Segment Start: Supplied material

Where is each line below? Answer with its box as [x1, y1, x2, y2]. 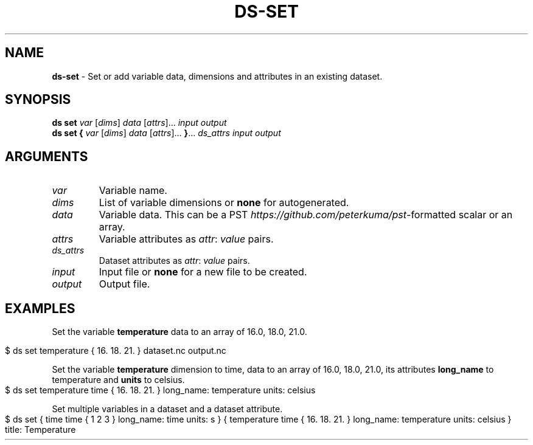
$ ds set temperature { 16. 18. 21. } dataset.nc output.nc [5, 345, 226, 356]
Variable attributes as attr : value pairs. [99, 233, 274, 246]
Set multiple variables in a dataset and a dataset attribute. [52, 404, 283, 415]
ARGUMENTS [5, 148, 88, 164]
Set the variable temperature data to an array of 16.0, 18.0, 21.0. [52, 326, 307, 337]
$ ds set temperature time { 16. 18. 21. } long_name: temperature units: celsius [5, 385, 316, 396]
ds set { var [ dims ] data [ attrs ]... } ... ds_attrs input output [52, 128, 281, 139]
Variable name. [99, 184, 167, 197]

Segment End: Supplied material

● Task directions
Copy out all of the data word for word. Do not carry over any picture.

● Result for this exercise
Where is each line below? Answer with its box as [x1, y1, x2, y2]. 
$ ds set temperature { 16. 18. 21. } dataset.nc output.nc [5, 345, 226, 356]
Variable attributes as attr : value pairs. [99, 233, 274, 246]
Set multiple variables in a dataset and a dataset attribute. [52, 404, 283, 415]
ARGUMENTS [5, 148, 88, 164]
Set the variable temperature data to an array of 16.0, 18.0, 21.0. [52, 326, 307, 337]
$ ds set temperature time { 16. 18. 21. } long_name: temperature units: celsius [5, 385, 316, 396]
ds set { var [ dims ] data [ attrs ]... } ... ds_attrs input output [52, 128, 281, 139]
Variable name. [99, 184, 167, 197]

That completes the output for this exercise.